Around 2008/09 the brought a 1080P decoder chip to laptops and integrated graphics. . . If AMD adds a 4k decoder chip to the RDNA3 cards. It would chew through high resolution like nothing.

4K displays are still rather rare, so I'm not sure if AMD feels a lot of need to do something like this outside of top-end GPUs. It really comes down to how much additional dies space such a decoder would need. Although it's far from a scientific poll, the Steam hardware survey does include resolution and 4K resolution accounts for 2.26% in their results. Even 1440p accounts for less than 10% or almost exactly 10% if you include the 16:10 and ultra-wide QHD resolutions.

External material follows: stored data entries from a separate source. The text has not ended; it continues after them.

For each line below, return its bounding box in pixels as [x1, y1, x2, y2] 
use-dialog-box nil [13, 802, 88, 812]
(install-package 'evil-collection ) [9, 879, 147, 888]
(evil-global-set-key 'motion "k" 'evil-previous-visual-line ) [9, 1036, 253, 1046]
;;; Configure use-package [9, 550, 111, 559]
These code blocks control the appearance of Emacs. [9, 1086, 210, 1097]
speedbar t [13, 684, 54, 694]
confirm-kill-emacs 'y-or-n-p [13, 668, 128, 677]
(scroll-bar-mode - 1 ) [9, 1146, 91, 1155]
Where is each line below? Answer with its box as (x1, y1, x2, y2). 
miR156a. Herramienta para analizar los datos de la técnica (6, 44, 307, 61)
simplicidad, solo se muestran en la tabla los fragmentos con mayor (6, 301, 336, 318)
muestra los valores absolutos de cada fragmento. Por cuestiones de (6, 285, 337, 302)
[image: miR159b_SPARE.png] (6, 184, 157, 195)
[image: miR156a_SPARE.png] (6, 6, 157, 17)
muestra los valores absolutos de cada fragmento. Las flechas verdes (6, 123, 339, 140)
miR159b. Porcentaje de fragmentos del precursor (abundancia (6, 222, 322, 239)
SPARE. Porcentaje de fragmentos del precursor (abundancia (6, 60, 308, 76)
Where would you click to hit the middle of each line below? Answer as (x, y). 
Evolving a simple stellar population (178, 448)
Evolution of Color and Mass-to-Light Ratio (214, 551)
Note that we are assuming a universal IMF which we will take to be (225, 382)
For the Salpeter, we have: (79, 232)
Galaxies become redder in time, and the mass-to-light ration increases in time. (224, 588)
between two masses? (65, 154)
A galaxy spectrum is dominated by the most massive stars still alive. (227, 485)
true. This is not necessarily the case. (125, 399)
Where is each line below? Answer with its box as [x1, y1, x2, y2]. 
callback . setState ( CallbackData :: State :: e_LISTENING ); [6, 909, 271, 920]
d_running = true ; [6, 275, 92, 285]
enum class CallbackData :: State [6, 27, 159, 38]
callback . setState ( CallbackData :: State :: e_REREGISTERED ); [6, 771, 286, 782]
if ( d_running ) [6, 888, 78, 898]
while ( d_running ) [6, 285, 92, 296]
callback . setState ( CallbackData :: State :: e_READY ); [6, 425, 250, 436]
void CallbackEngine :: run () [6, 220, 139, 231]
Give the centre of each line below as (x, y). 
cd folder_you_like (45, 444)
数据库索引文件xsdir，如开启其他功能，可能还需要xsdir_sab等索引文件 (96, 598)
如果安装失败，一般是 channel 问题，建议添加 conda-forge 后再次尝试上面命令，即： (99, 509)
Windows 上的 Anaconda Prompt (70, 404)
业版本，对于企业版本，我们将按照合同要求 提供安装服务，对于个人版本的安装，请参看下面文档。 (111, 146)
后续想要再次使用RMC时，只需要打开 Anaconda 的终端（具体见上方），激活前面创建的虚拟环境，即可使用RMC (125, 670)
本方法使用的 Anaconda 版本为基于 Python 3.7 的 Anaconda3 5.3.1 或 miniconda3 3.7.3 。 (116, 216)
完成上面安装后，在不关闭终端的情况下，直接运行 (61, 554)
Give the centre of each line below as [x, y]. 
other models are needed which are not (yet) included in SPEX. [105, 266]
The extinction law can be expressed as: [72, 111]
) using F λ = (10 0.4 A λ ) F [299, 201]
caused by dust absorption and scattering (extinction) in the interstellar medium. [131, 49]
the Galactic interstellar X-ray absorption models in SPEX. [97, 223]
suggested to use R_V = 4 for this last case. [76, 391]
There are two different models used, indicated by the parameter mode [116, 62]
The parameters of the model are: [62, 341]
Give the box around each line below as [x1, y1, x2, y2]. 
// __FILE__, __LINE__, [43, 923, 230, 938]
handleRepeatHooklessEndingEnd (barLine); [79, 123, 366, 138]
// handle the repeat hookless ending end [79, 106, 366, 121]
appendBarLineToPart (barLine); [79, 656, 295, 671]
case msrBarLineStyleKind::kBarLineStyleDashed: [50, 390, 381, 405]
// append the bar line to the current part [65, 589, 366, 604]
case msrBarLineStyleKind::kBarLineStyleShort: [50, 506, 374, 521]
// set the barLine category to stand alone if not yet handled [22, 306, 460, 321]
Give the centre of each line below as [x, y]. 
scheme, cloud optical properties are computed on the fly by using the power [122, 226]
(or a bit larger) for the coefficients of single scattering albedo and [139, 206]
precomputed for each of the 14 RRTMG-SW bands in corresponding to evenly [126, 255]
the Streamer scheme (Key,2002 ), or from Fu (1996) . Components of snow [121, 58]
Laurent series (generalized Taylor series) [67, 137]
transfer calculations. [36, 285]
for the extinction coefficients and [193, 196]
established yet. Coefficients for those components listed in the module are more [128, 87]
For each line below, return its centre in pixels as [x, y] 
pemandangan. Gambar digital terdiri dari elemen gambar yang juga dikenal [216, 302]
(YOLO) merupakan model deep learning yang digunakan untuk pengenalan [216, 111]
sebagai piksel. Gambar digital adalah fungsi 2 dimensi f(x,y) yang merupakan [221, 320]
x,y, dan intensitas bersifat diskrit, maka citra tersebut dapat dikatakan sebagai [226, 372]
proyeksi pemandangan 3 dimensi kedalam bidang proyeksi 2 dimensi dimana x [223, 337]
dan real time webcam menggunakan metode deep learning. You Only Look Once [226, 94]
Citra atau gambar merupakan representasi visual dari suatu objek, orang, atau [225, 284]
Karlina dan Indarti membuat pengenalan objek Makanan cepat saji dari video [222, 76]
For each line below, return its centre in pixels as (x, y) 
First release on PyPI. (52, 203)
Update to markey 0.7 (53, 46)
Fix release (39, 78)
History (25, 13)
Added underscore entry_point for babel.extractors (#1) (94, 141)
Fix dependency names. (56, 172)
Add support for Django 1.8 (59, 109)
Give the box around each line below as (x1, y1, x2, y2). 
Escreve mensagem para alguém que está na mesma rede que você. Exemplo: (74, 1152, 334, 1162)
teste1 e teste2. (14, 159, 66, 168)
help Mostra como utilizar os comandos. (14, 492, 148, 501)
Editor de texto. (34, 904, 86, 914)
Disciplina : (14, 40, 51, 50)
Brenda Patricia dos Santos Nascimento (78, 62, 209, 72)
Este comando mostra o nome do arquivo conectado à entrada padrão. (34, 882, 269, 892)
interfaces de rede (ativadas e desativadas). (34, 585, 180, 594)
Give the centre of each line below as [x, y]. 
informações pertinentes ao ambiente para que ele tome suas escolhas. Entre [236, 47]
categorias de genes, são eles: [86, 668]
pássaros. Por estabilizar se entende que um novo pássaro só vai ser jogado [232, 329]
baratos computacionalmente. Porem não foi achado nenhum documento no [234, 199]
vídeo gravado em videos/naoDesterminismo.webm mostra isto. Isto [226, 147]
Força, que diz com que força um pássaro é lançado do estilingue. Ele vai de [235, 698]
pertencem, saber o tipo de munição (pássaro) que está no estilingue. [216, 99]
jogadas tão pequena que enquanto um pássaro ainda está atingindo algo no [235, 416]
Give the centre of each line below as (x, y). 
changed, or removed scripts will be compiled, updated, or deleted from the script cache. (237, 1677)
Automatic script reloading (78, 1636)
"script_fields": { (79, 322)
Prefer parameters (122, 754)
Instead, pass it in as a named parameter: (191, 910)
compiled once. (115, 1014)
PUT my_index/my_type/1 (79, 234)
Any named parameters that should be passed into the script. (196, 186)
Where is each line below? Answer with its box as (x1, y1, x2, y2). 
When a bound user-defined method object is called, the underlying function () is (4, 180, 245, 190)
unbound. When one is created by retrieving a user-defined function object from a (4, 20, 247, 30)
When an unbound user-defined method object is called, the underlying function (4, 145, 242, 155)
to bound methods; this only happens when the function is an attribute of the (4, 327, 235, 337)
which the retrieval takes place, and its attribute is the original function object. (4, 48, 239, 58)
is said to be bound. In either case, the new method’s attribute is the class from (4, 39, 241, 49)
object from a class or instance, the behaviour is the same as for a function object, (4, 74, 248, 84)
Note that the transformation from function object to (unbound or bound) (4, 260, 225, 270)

Adding in hardware that uses extra die space that will go unused by the vast majority of users just doesn't seem likely to be high on the priority list. If it doesn't increase the die size much or at all, they might certainly add it, but it's going to take a bit longer for more people to adopt 4K displays. One thing that may help is high-end laptops and ultrabooks pushing higher resolutions and leading towards a card outside of a high-end gaming one including a 4K decoder.
 

leoneazzurro

Golden Member
Jul 26, 2016
1,114
1,867
136
If you were going to go with an MCM design why make each chip have such a large bus when you could probably do fine with each die having a smaller bus that results in a combined 384-bit interface? That was part of my argument and I'm still rather skeptical about any claims that future RDNA products that utilize an MCM design will have a total bus size as small as something like 192-bit. If that's using two dies it means that each only has a 96-bit bus. I can't even think of anything that's used a configuration like that before.

Because the problem is indeed the total width of the bus, as adding width adds external high frequency signals to be passed from the GPU to the VRAM, and analog parts on the GPU die(s), both solutions being more power hungry than having a smaller bus+cache.
 

Mopetar

Diamond Member
Jan 31, 2011
8,496
7,753
136
Because the problem is indeed the total width of the bus, as adding width adds external high frequency signals to be passed from the GPU to the VRAM, and analog parts on the GPU die(s), both solutions being more power hungry than having a smaller bus+cache.

I know. I'm saying don't do that. If you want a 256-bit bus split it so that each chip has a 128-bit bus. Obviously this can create an issue where some memory modules aren't directly accessible by a particular die, but even the dies of today have fast interconnects in place and it's not too hard to design them to be able to pass requests through each other.

If it were a big problem the obvious solution is an IO die similar to what's used in Zen CPUs.
 

leoneazzurro

Golden Member
Jul 26, 2016
1,114
1,867
136
I know. I'm saying don't do that. If you want a 256-bit bus split it so that each chip has a 128-bit bus. Obviously this can create an issue where some memory modules aren't directly accessible by a particular die, but even the dies of today have fast interconnects in place and it's not too hard to design them to be able to pass requests through each other.

If it were a big problem the obvious solution is an IO die similar to what's used in Zen CPUs.

According to the rumors we will have something similar.